<<<<

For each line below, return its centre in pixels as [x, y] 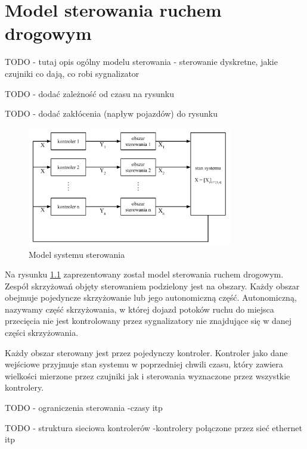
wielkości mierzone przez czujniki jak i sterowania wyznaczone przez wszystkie [148, 375]
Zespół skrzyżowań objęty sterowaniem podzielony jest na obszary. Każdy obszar [152, 286]
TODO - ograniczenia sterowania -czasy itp [84, 408]
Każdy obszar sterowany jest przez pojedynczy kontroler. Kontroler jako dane [146, 352]
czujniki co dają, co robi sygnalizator [72, 73]
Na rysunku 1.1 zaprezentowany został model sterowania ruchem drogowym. [144, 274]
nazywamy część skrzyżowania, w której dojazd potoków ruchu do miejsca [139, 309]
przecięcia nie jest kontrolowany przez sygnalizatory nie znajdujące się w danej [148, 321]
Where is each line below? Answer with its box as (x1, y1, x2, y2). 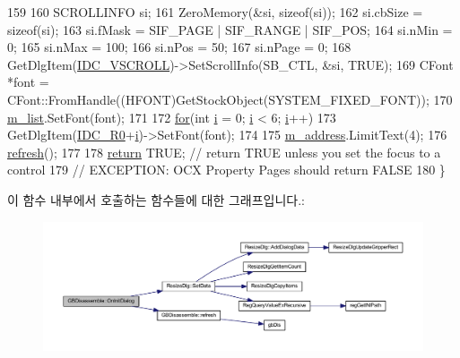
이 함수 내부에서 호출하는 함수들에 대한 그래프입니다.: (7, 190, 305, 209)
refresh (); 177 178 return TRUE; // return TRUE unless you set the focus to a (7, 142, 441, 161)
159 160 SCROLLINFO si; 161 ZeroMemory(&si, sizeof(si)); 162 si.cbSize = (7, 3, 423, 21)
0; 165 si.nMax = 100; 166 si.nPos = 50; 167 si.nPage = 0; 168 (7, 38, 352, 56)
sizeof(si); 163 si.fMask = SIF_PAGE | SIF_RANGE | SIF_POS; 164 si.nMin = (7, 20, 453, 38)
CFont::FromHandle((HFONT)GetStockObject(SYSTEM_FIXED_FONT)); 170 (7, 89, 453, 108)
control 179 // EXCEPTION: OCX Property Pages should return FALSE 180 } (7, 160, 446, 179)
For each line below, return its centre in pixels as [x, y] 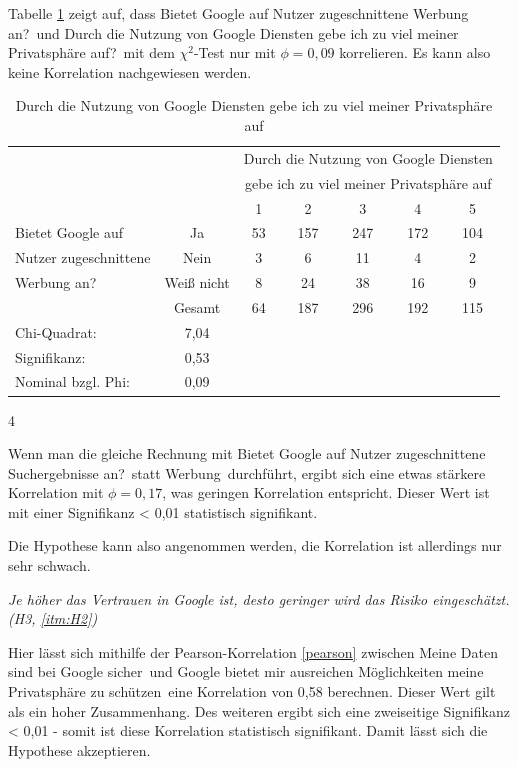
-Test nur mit [234, 52]
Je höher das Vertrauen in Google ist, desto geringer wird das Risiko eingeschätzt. [259, 598]
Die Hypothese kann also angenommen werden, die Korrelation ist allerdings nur [255, 545]
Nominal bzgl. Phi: [72, 381]
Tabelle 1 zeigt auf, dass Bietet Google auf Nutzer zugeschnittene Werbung [238, 13]
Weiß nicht [197, 282]
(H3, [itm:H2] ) [53, 618]
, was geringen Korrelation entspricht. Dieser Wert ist [326, 492]
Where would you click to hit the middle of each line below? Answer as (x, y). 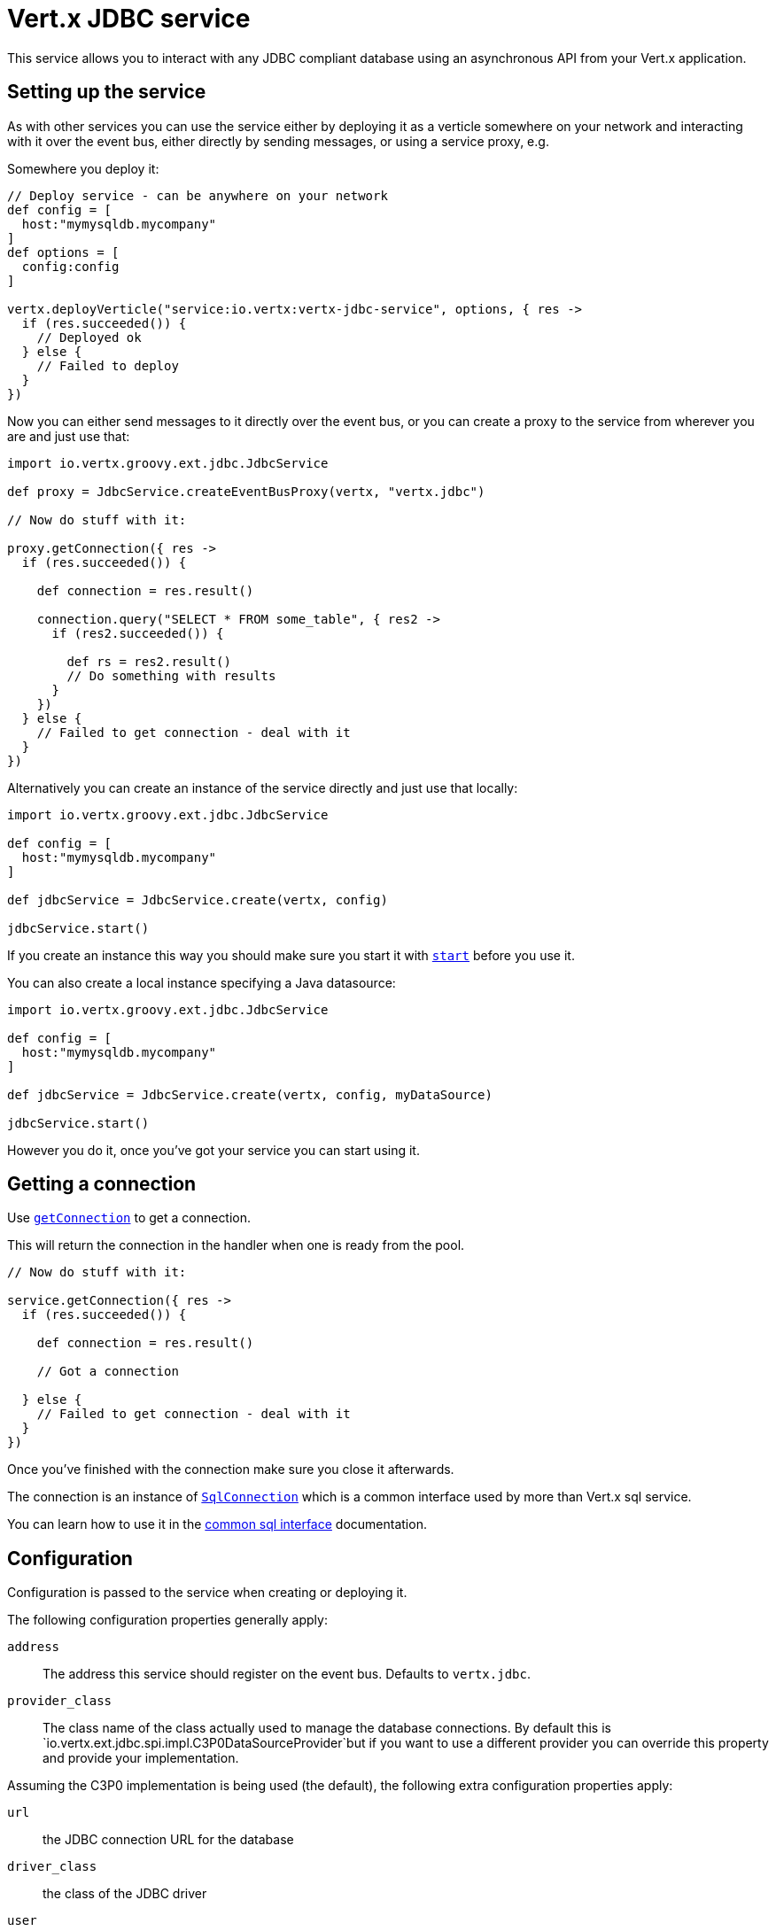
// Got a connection (108, 1372)
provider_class (60, 1701)
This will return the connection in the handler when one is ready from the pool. (236, 1245)
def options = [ (63, 252)
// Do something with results (171, 675)
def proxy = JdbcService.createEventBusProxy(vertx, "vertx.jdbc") (246, 491)
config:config (70, 266)
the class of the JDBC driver (125, 1894)
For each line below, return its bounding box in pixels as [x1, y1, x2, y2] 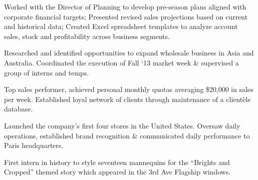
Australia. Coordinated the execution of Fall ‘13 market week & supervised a [4, 57, 239, 67]
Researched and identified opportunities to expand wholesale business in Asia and [4, 47, 254, 58]
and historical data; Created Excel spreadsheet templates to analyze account [4, 21, 238, 31]
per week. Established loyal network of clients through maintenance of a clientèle [4, 93, 251, 104]
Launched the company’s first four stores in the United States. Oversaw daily [4, 120, 241, 130]
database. [4, 103, 33, 114]
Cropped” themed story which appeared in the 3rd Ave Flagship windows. [4, 166, 231, 177]
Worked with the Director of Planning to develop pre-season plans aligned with [4, 1, 247, 11]
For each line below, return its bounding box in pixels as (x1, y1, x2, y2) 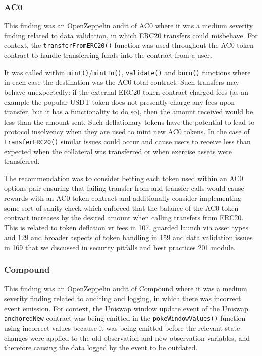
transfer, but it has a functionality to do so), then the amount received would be (4, 106, 253, 117)
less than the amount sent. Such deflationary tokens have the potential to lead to (4, 116, 255, 127)
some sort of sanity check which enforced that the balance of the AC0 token (4, 202, 239, 213)
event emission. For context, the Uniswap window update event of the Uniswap (4, 303, 248, 313)
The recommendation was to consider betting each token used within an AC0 (4, 172, 243, 183)
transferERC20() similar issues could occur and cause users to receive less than (4, 136, 251, 146)
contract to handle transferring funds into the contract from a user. (4, 50, 212, 61)
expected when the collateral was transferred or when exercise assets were (4, 146, 232, 156)
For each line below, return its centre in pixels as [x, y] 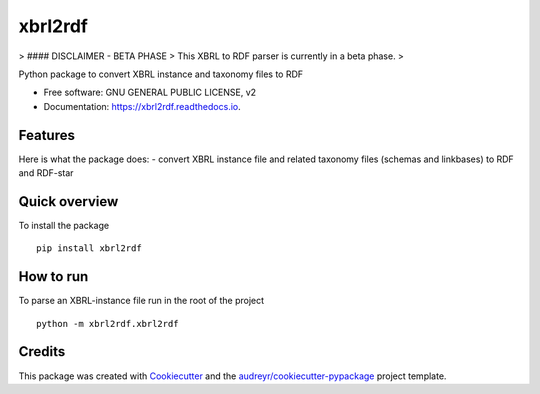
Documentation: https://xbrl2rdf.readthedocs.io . [142, 106]
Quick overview [68, 201]
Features [46, 135]
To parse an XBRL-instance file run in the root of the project [141, 301]
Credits [42, 351]
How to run [53, 276]
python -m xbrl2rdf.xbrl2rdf [107, 323]
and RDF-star [46, 173]
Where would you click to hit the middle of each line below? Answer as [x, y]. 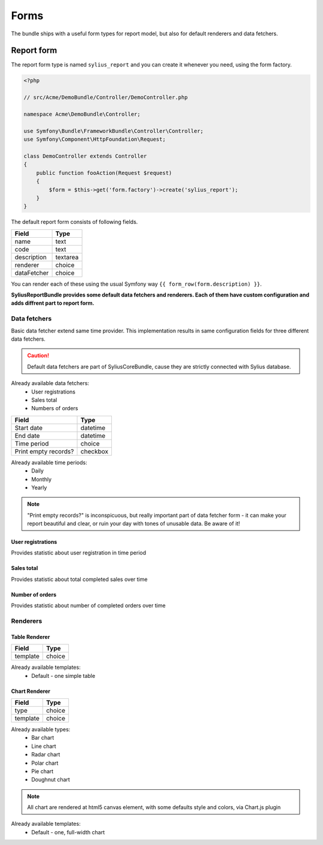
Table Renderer [31, 637]
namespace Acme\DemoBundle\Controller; [82, 114]
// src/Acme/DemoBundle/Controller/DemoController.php [106, 98]
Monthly [42, 479]
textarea [67, 257]
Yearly [39, 487]
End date [27, 435]
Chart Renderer [31, 691]
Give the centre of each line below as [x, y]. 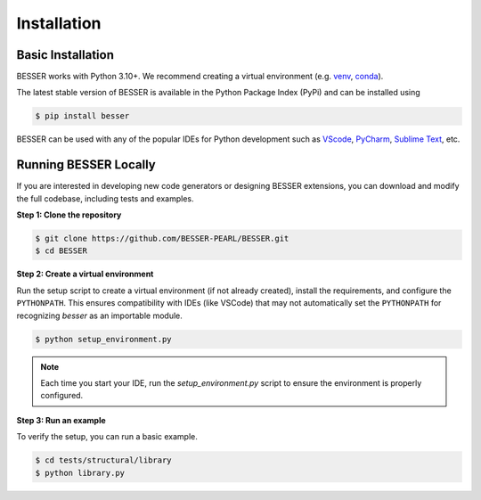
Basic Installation [65, 55]
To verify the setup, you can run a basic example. [107, 437]
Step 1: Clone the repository [69, 215]
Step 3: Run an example [61, 420]
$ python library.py [80, 473]
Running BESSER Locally [86, 165]
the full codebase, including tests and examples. [106, 198]
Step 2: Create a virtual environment [85, 274]

>>>>

## What you will do
All lines from the beginning of the material above through the line holding "czujniki co dają, co" are to be given again exactly, and no others; pictures do not go in.

## Solution for this task
For each line below, return its centre in pixels as [x, y] 
wielkości mierzone przez czujniki jak i sterowania wyznaczone przez wszystkie [148, 375]
Zespół skrzyżowań objęty sterowaniem podzielony jest na obszary. Każdy obszar [152, 286]
TODO - ograniczenia sterowania -czasy itp [84, 408]
Każdy obszar sterowany jest przez pojedynczy kontroler. Kontroler jako dane [146, 352]
czujniki co dają, co robi sygnalizator [72, 73]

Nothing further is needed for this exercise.